E então o Sporting entrou bem e à procura da felicidade, com trocas constantes de posições entre os avançados (Bas Dost e Podence) e os extremos (Acuña e Gelson), passes de Bruno Fernandes e subidas interessantes de Fábio Coentrão, este cada vez mais perto - ou menos longe, vá - daquilo que foi do outro lado da 2.ª Circular. Pois que, como aquele jogo de ilusionismo em que o artista de rua esconde uma bola num de três copos, os leões foram confundindo marcações e chegaram ao golo de penálti.

Tcharan.

O disparatado Florient deu um encosto em Podence e Bas Dost somou o 10.º tirinho da época. Minuto 13, minuto da sorte para Jesus que rabiscou um onze arriscado.

Com a vantagem no marcador, os leões puseram-se a controlar o andamento à distância, visto que o Belenenses também não conseguia fazer mais do que correr pela linha quando não estava preocupado em acudir a fogos lá atrás.
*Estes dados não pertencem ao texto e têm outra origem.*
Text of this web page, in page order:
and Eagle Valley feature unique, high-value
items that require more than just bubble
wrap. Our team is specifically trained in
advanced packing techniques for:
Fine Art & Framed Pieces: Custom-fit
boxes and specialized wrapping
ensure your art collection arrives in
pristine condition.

Obviamente, Domingos Paciência iria mudar alguma coisa para não tropeçar na sua própria ironia. “O Belenenses nunca vai ganhar ao Sporting. Na época passada, não foi o Belenenses que ganhou, foi o Sporting que perdeu”. Para procurar pelo menos o empate era preciso mostrar mais.

Foi o que fez. Pôs Maurides - que é irmão de Maicon (ex-FC Porto), tirou Bouba, abriu dois extremos e passou a jogar declaradamente com três médios e três avançados. E o jogo melhorou na ótica do utilizador e piorou na do técnico - porque partiu, descontrolou-se a espaços, mesmo já com Battaglia (saiu Podence) em campo para tentar equilibrar os desequilíbrios naturais de uma equipa que entrou com tudo.
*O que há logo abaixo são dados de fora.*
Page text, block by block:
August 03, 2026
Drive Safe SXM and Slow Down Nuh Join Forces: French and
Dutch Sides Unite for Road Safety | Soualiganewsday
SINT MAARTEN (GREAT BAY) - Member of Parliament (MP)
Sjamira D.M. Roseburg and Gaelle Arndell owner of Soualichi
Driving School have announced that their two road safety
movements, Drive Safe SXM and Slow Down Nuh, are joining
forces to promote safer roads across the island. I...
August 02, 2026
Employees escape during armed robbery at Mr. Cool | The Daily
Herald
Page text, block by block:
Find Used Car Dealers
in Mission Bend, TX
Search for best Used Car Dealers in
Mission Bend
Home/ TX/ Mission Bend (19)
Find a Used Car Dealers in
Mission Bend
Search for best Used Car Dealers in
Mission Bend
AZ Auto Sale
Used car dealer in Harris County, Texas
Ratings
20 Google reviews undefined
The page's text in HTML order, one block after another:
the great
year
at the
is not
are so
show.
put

Assim, nos últimos vinte minutos, ambas as equipas podiam ter chegado ao golo em algumas ocasiões. Contabilizei estas: o Belenenses por Maurides (76’) e o Sporting por William (78’), Bryan Ruiz (85’) e Bas Dost (87’). O jogo acabou 1-0, mas podia ter sido 2-1 ou algo semelhante, porque o mérito do triunfo sportinguista é inquestionável. Todavia, fica uma questão: o Sporting-pós-jogos-da-Champions é sempre menos intenso, facto que já se encara com estranha naturalidade, mas este Sporting-pré-jogos-da-Champions também afrouxa, facto que se terá de analisar no futuro.